WTH can't input helpers be read only in UI

I don’t believe Frenck’s post, that you quoted above, is about entities created by the Template, MQTT, REST, etc integrations. All of those official integrations allow the user to decide, based on their intended application, whether to employ attributes or not.

The advantage the attributes property has over an entity’s state property is that it’s not limited to just a 255-character string; it’s a dictionary whose values can contain other data types with no size limitation (other than the host’s hardware limits).

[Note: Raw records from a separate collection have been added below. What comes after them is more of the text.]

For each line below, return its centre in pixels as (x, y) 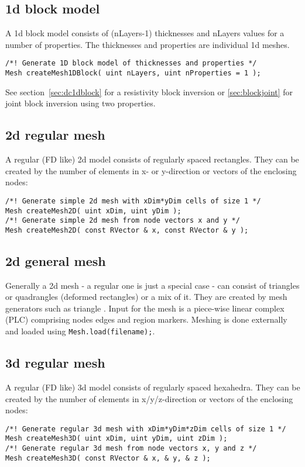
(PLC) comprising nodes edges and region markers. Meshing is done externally (146, 319)
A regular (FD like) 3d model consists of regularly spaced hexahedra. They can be (153, 387)
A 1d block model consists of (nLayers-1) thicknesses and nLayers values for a (145, 33)
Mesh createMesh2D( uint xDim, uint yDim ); (93, 211)
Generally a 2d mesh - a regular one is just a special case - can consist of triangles (152, 285)
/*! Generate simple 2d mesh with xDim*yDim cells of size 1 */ (133, 201)
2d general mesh (56, 260)
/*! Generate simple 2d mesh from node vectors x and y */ (123, 221)
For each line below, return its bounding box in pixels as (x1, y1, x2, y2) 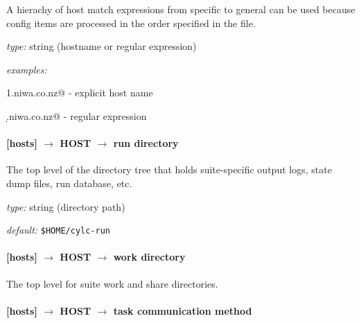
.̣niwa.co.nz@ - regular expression (6, 108, 147, 123)
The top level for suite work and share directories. (6, 276, 218, 290)
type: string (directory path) (6, 199, 125, 213)
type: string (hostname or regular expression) (6, 39, 197, 53)
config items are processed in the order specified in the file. (6, 15, 256, 30)
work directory (113, 250, 186, 264)
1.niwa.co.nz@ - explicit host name (6, 85, 153, 100)
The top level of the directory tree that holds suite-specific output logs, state (6, 162, 332, 177)
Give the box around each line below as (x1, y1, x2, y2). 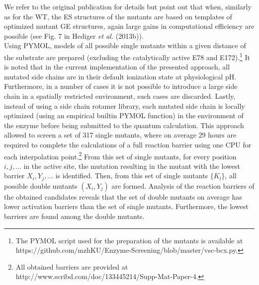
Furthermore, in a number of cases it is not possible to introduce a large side (4, 81, 238, 91)
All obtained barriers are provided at (15, 261, 128, 272)
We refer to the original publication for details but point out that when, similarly (4, 1, 252, 11)
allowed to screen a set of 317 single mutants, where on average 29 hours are (4, 130, 237, 140)
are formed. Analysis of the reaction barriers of (111, 180, 255, 191)
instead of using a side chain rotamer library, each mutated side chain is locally (4, 100, 245, 111)
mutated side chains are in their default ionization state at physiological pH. (4, 71, 237, 81)
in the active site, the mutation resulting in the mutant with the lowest (23, 160, 240, 171)
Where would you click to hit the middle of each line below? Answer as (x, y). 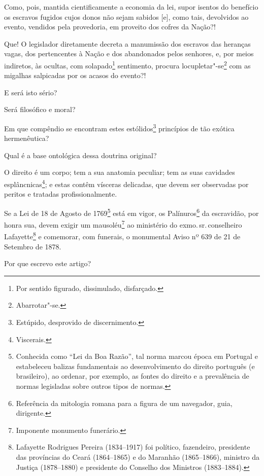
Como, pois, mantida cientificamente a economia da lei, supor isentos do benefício (131, 7)
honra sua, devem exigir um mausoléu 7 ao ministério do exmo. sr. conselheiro (123, 224)
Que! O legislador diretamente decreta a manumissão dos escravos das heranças (127, 43)
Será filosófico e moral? (40, 109)
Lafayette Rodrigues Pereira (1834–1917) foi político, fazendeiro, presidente (133, 447)
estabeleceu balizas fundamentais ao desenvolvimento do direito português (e (135, 366)
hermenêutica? (27, 138)
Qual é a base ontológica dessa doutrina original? (80, 155)
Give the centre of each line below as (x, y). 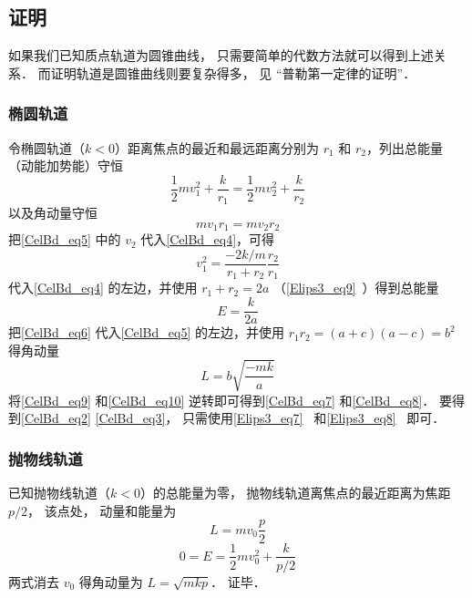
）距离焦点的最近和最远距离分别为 (216, 147)
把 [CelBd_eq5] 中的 (65, 239)
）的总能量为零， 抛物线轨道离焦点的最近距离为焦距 (295, 493)
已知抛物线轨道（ (59, 493)
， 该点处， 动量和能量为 (102, 510)
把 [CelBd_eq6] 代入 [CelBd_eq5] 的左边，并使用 (146, 332)
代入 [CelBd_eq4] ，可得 (208, 239)
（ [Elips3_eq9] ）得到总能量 (356, 288)
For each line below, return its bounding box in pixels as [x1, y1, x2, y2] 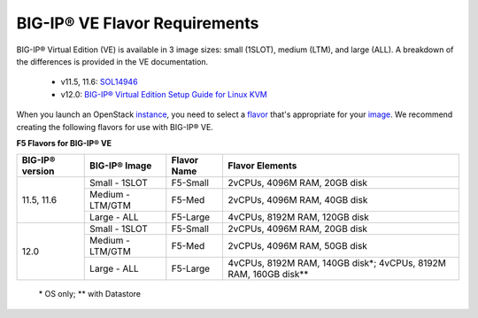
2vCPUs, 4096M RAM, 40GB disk [227, 194, 368, 206]
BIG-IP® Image [89, 159, 152, 172]
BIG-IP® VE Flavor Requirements [16, 13, 259, 33]
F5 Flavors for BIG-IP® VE [16, 137, 112, 148]
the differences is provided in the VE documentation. [16, 56, 209, 66]
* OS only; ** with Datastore [38, 289, 142, 299]
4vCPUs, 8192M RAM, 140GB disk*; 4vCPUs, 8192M [227, 257, 446, 269]
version [21, 165, 55, 177]
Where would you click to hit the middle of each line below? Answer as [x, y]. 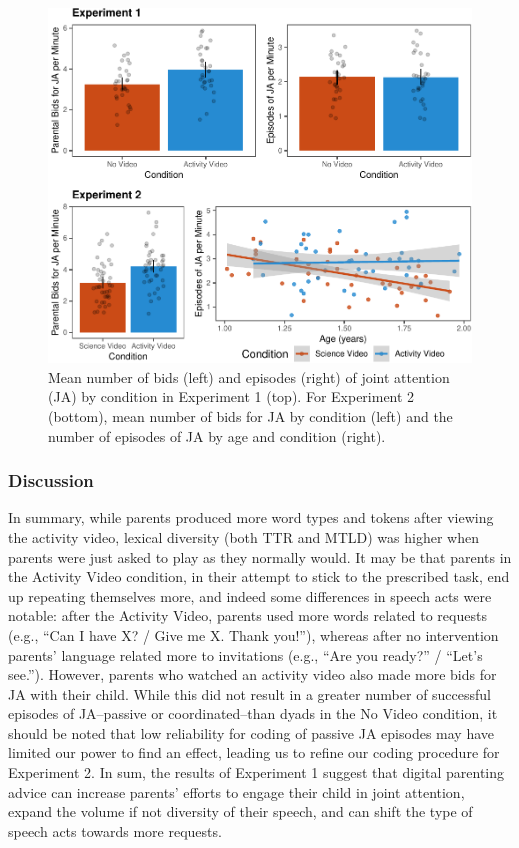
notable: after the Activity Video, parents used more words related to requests [247, 615]
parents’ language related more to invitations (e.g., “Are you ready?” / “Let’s [245, 654]
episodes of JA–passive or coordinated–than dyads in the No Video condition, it [253, 713]
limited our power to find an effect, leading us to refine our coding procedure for [254, 752]
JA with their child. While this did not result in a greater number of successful [250, 693]
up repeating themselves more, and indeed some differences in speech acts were [250, 595]
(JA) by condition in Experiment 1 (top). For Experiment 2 [231, 396]
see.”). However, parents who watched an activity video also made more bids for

The comment by Frenck that does apply is the one he posted above:

A read only input helper would be a sensor… not an input.

Based on that opinion, CentralCommand and TheFes offered straightforward ways of employing a Trigger-based Template Sensor whose value can be easily set by a service call, just like for an Input helper. CentralCommand’s example offers the additional advantage of supporting device_class and unit_of_measurement so the value’s appearance in the UI can be influenced (not possible with Input helpers).

I entirely disagree, but this is clearly not the place to discuss this. So I will leave it at that and not drag this WTH any further offtopic.

Just one thing : input helpers do absolutely support unit_of_measurement. I use it all the time.

Yes, you’re correct; Input Number supports unit_of_measurement but not device_class. All other Input helpers support neither (nor icon); a Template Sensor offers far more control over its value’s appearance.

Input number, input text and input select all support icon. I don’t really see the point of UoM on anything other than a number. The lack of device_class and state_class configurability is indeed a shortcoming and could / should be addressed in the future.

Template Sensors also supports all the attributes needed for long term energy measurement so that would be useful for someone who wants to create a “variable” for that purpose.

I suspect it may face the same objection that Frenck posted earlier.

? I didn’t. There’s no attributes at all in here:

I mentioned if you wanted attributes you could do that too since I know the variables component supports that. But this entity just has a state.

For reference I have nothing wrong with fes’s solution. It’s a pretty creative way to make it so you can easily create and manage variables on the fly with no changes to yaml. But if you don’t like attributes you don’t need them.

Right, I was mostly referring to fes’s code. Yours is certainly a better approach imo. But in the end it all boils down to the same point: all that should not even be necessary. All these are workarounds. They’re reimplementing the concept of a variable with unneeded overhead and boilerplate code. All that should be abstracted away in an easy, intuitive and simple to use way over the UI, in the HA core. As far as I see it, input_* are almost there, at least for the common use cases.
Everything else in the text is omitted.